## Task to carry out
From the entries below, return only the lines starting at the one that contains "the transient type" and ending at the one that contains "To illustrate the", exactly as they stand.

## Dataset records
Start of Block
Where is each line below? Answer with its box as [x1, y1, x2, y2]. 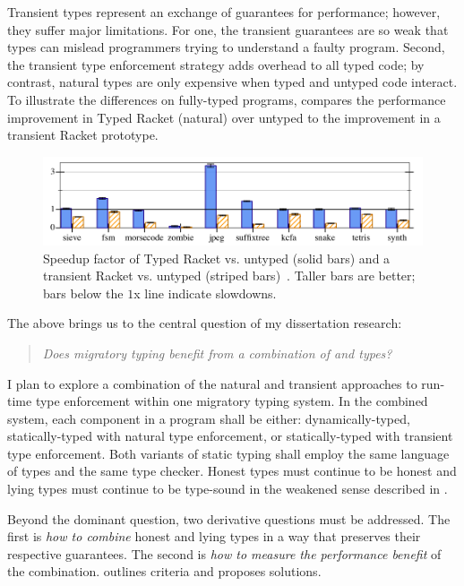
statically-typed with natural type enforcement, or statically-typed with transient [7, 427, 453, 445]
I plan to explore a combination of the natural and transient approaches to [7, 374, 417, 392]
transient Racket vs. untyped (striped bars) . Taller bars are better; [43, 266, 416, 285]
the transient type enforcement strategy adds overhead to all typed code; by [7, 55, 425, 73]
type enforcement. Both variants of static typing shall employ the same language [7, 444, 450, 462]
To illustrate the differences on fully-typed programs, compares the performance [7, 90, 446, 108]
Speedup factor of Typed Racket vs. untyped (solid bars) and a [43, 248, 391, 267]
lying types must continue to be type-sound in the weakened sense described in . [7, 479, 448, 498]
End of Block
Start of Block
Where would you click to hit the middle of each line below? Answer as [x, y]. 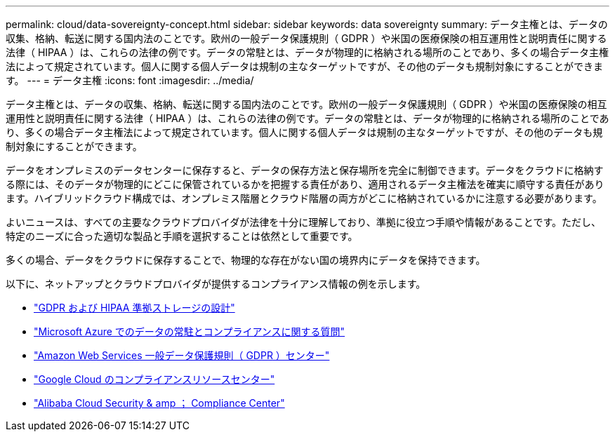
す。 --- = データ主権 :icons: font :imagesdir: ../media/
End of Block
## Reply
the transient type enforcement strategy adds overhead to all typed code; by [7, 55, 425, 73]
type enforcement. Both variants of static typing shall employ the same language [7, 444, 450, 462]
To illustrate the differences on fully-typed programs, compares the performance [7, 90, 446, 108]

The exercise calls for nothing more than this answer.